Staff Quality Engineer - R&D

As directed, the Staff Quality Engineer is accountable for supporting new product development and product maintenance through the application of Quality engineering skills for medical devices. This person will handle projects and tasks, from product inception through product launch and maintenance and play an active role in the processes to ensure products meet quality standards consistent with policies, while meeting all design control and other regulatory requirements.

This individual will be responsible for providing quality leadership, guidance and support in quality system methodologies for medical device development and manufacturing. This candidate will work directly with product development teams in support of the development and manufacturing of medical device products. The position requires the ability to handle multiple projects and tasks utilizing a high level of written and oral communication skills.
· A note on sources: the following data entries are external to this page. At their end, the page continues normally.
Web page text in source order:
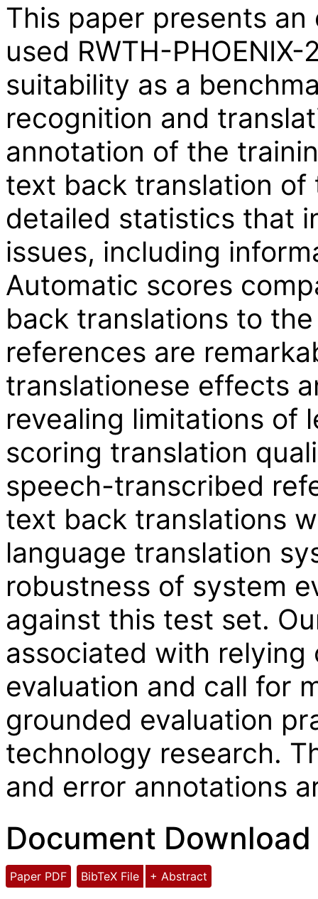
This paper presents
used RWTH-
suitability as a
recognition and
annotation of the
text back translation
detailed statistics that
issues, including
Automatic scores
back translations to
references are
translationese effects
revealing limitations of
scoring translation
speech-transcribed
text back translations
language translation
robustness of system
against this test set.
associated with
evaluation and call for
grounded evaluation
technology research.
and error annotations
Document Download
Paper PDF BibTeX File + Abstract
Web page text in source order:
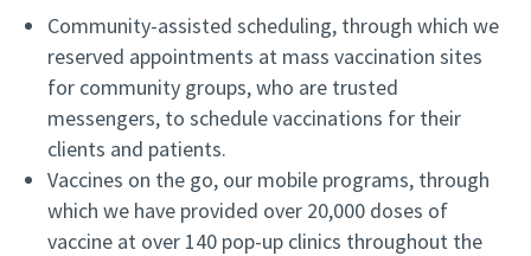
Community-assisted scheduling, through which we
reserved appointments at mass vaccination sites
for community groups, who are trusted
messengers, to schedule vaccinations for their
clients and patients.
Vaccines on the go, our mobile programs, through
which we have provided over 20,000 doses of
vaccine at over 140 pop-up clinics throughout the
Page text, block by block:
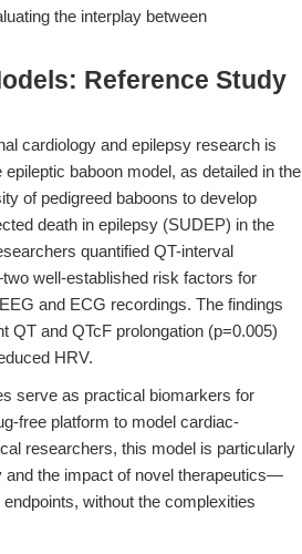
the interplay between
Reference Study
cardiology and epilepsy research is
baboon model, as detailed in the
of pedigreed baboons to develop
death in epilepsy (SUDEP) in the
quantified QT-interval
well-established risk factors for
and ECG recordings. The findings
QT and QTcF prolongation (p=0.005)
HRV.
serve as practical biomarkers for
free platform to model cardiac-
researchers, this model is particularly
and the impact of novel therapeutics—
without the complexities

In this position, the candidate will be responsible for:

• Leading/supporting medical device design and development planning; quality planning and execution;
• Developing and maintaining risk management documentation;
• Supporting development of design verification and design validation documentation;
• Supporting test method development and validations;
• Ensuring embecta policies, procedures, practices and facilities are in compliance with all applicable corporate regulatory policies;
• Leading/supporting internal investigations, implementing corrective and preventive actions;
• Serving as a quality representative on one or more project teams engaged in product development or sustaining activities;
• Ensuring each project is developed and released meeting customer expectations, regulatory requirements including 21CFR820, ISO 13485, ISO 14971.

Experience and Education

• BS degree in engineering or technical sciences. MS preferred.
• A minimum of 8 years relevant experience or a combination of equivalent education and relevant experience.

Knowledge Skills and Abilities

• Knowledge of design controls and 21CFR820, ISO 13485, and applicable medical device regulations, standards and guidance.